If it's board score you're worried about, don't fret yet. I'm a DO, but I know a couple of my MD colleagues who scored VERY poorly on their step 1 and 2 (like 200-210) and matched at fantastic programs and had to turn down interviews because of their good SLOE's. Also know DO's that have done well with the match with good SLOE's, but it is admittedly a little harder, and you'll have to pick your away rotations very carefully. Bang out the step 2 and you'll be good, and don't fail the CE exam.

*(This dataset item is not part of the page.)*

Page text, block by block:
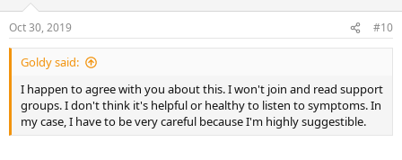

God forbid you don't match, getting a TRI or surgical prelimb year at a place with an EM program is key. That way you can get a new SLOE, and it will likely be better too, because they'll get to see you work as a resident, and not just a student who can only sew lacs and alert the physician on lab results...
 
So much good information on here. Thank you everyone, I found all of this very insightful and I'm sure it will help many others that are in a similar shoe.
 
like McNinja and others, I also failed to match on my first go, and did a couples match. Crappy SLOR sunk my app. Re-applied and matched successfuly, albeit with less interviews. The advantage I had going for me was I matched into an internship at a hospital that had an in house EM program, where I was able to rotate and get a good SLOR.
 
I had a low step 1 score and an average step 2 score and managed to match first time round. The key I think was showing improvement on step 2 and having average to good SLOEs. I have had classmates with worse quantitative scores than me get into fantastic programs because their SLOEs were off the charts. I think if you can't mitigate the scores, maximizing the SLOEs will have the best yield for you. Hindsight, I should have done one of my SLOEs at an institution I knew closer to home instead of one 8 states away because it ended up being an average letter. I think I would have performed better at the more familiar institution. Just my 2 cents. Most of my friends who didn't match (this is observational) was due to a subpar or bad SLOE. I had a friend who was in the mid 240s step 1 and good Step 2 score who didn't match because one of 2 of his SLOE (the other was good) was terrible. He is now in EM second time round.

You got this. Stay focused on the goal, study EM hard, and impress away rotations with your commitment to EM, work ethic, and acquired knowledge in EM and I guarantee you will match.
 
You pick another specialty that might not be oversubscribed and might actually have a future?